How do I tell if a sample data is roughly normal? (Normal Probability Plots) I don't understand why this graph shows that the data set is roughly normal:

I can see that the points are evenly spread out below and above the line, but why does that make the data approximately normal? 
I'm also having trouble understanding where this formula comes from which describes the area under the standard normal curve to the left of $f_i$: $f_i = \frac{i-0.375}{n+0.25}$ where $i$ is the index of the arranged sample data and $n$ is the number of observations. Answering either question is fine. 
 A: I'm guessing this is a normal probability plot, which is designed so that if a normally distributed dataset is plotted on it, it will appear as the solid diagonal line in your image. The particular dataset that is plotted on the graph above is close to the solid line, so it is approximately normal.

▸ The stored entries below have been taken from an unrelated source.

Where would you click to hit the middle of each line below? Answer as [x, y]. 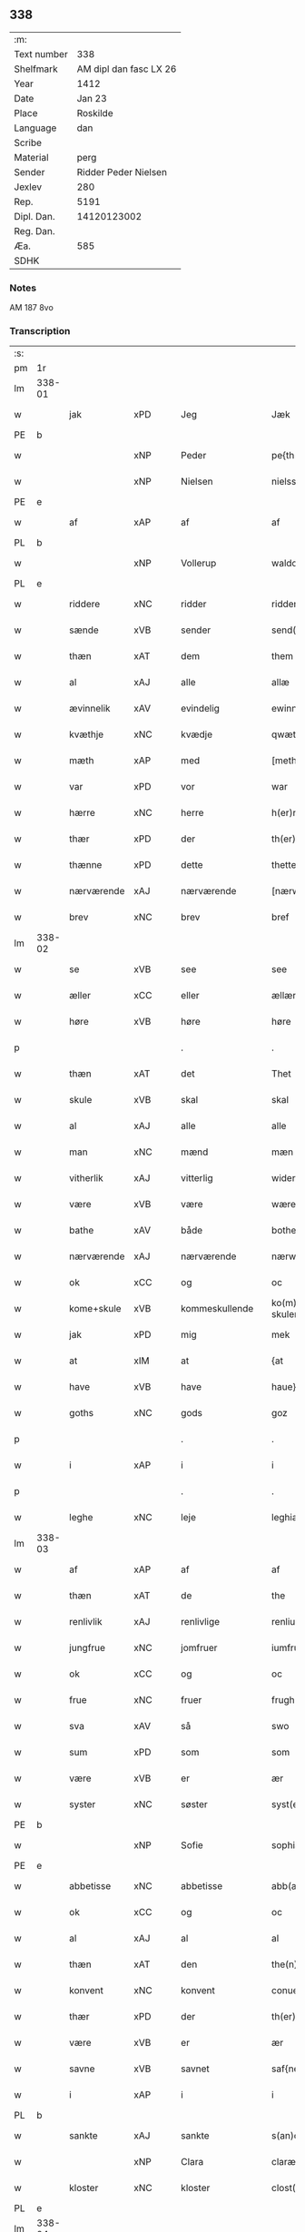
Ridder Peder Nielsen [122, 172]
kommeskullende [217, 1309]
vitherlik [87, 1178]
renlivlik [86, 1622]
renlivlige [201, 1622]
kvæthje [87, 734]
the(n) [284, 1964]
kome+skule [95, 1309]

A: The data is roghly normal in that it falls around the line and within the confidence bands. However, there is some correlation in the errors about the line that suggests it may be heavy tailed (i.e., the S-pattern). At 19 points, there just isnt enough data to make this "significant", but I'd guess more data may show a heavy tailed distributon, but the normal wouldn't be too far off.
To get a feel for what normal probability plots should look like for actual normal data, simulate some data (of various sample sizes e.g., 5, 20, 50, 100 points) from a normal distribution and run this exact same plot on it using a statisical package. You'll see what they look like when you know the data are normal. This should help your intuition, as distribution fitting is very visual.